In addition, it should be noted that, when the jaw model is of a polygonal structure and the obstacle model is of a circular structure, the contact analysis can be performed in the second or third analysis mode similarly to the case where the jaw model is of a circular structure and the obstacle model is of a polygonal structure.
In addition, when processing the polygonal jaw, the position of the center point of the jaw and the rotated angle of the jaw relative to the standard position need to be obtained from the positive kinematics, and then the coordinates of all the vertices of the polygonal jaw and the expression of the line segment sides can be obtained. For example, whenWhen the coordinate of a certain vertex is +.>Then after positive kinematic calculation, the coordinates of this vertex are
Fourth, when the jaw model and the obstacle model are both polygonal structures, the step of judging that the obstacle model and the jaw model are in contact includes:
projecting the obstacle model and the claw model onto straight lines where the side lines of the obstacle model and the claw model are located respectively so as to project two line segments on each straight line;
judging whether two line segments on each straight line overlap or not;
if yes, judging that the obstacle model and the claw model are in contact.

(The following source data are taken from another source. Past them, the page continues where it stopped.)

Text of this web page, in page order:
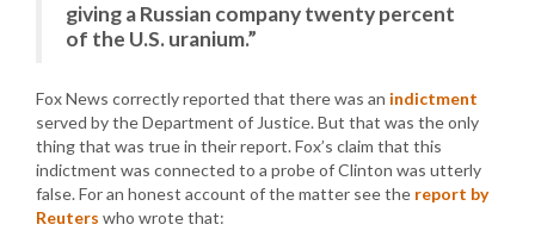
giving a Russian company twenty percent
of the U.S. uranium.”
Fox News correctly reported that there was an indictment
served by the Department of Justice. But that was the only
thing that was true in their report. Fox’s claim that this
indictment was connected to a probe of Clinton was utterly
false. For an honest account of the matter see the report by
Reuters who wrote that:

It will be appreciated that for this case only projection-based methods (third way described above) can be used. Assuming that the grip is m-sided and the obstacle is n-sided, then m+n projections are required to be performed, corresponding to the straight lines where the m sides of the grip and the n sides of the obstacle are located, respectively. Each time a projection is performed, two line segments can be obtained by two polygons on the projection straight line, if the two line segments are not overlapped, the two line segments can be directly returned to be collision-free, otherwise, the next projection is performed. If for all projections the two line segments overlap, then the hand grip and the obstacle are bumped.

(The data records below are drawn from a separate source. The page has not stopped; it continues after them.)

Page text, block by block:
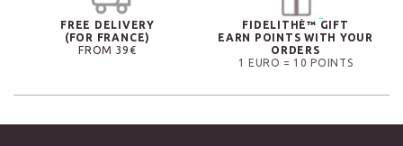
FREE DELIVERY
(FOR FRANCE)
FROM 39€
FIDELITHÉ™ GIFT
EARN POINTS WITH YOUR
ORDERS
1 EURO = 10 POINTS
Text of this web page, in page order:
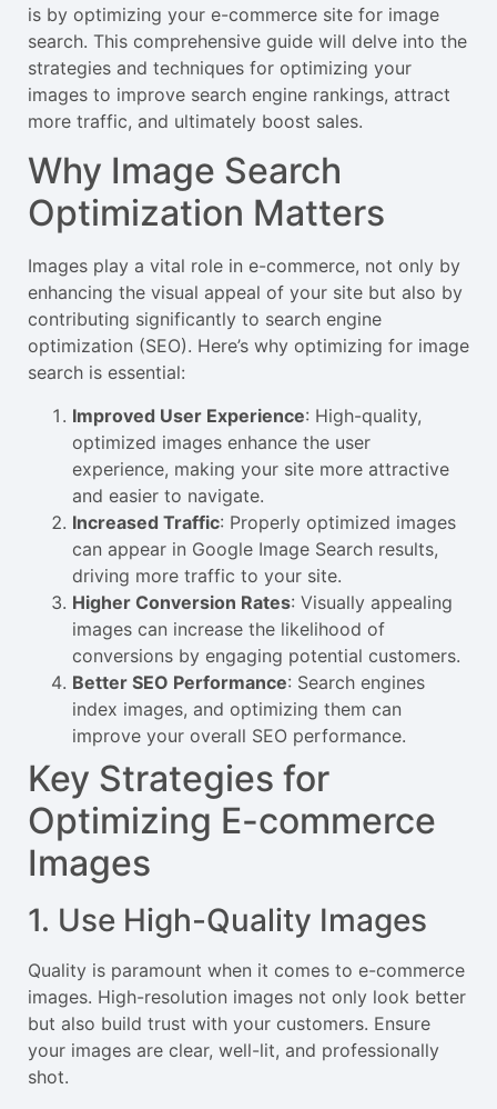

In addition, it should be noted that if the polygon has some symmetry, the number of projections can be reduced. For example, if the polygon is a rectangle, only one projection to each of the two adjacent sides is required, and one projection to all four sides is not necessary, since the two opposite sides of the rectangle are parallel.
Furthermore, if the jaws or obstacles are not circles or polygons, but other shapes, such as sectors, it is possible to expand a polygon or circle so that it can envelop the jaws or obstacles. Since it is important in collision detection that the algorithm can output the situation of a collision as a collision, the claw or the obstacle can be appropriately expanded into a shape that is easy to handle by the algorithm. Of course, if the expanded space is too large, the collision detection result obtained is too conservative.

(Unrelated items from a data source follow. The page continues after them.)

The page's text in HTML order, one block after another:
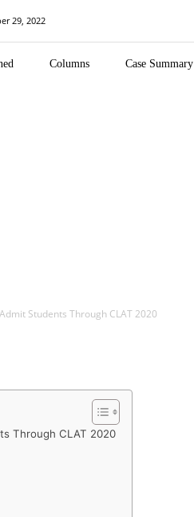
29, 2022
Columns Case Summary
Students Through CLAT 2020
Through CLAT 2020
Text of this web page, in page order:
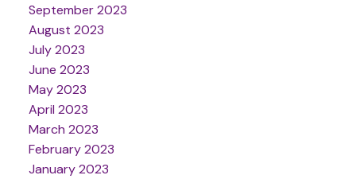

In another aspect, referring to fig. 6, a collision detection system according to a third embodiment of the present invention includes:
the model building module 11 is configured to build an obstacle model and a jaw model in a preset reference plane, where the obstacle model is a top view pattern of the obstacle, and the jaw model is a top view pattern of the jaw;
The track calculation module 12 is used for calculating the running track of the claw in the preset reference plane according to the parameters of each joint of the mechanical arm;
and a collision determination module 13, configured to determine that the claw and the obstacle collide when the claw model contacts the obstacle model at any position point of the moving track.
Further, the obstacle model and the jaw model are both of a circular structure, and the collision determination module 13 includes:
a first calculation unit 131 for calculating radii of the obstacle model and the jaw model, respectively, and calculating a sum of the radii of the two to obtain a reference total radius;
a first judging unit 132 that judges whether or not a center distance between the obstacle model and the jaw model is smaller than the reference total radius;
when the center-to-center distance of the obstacle model and the jaw model is smaller than the reference total radius, the collision determination module 13 determines that the obstacle model and the jaw model are in contact.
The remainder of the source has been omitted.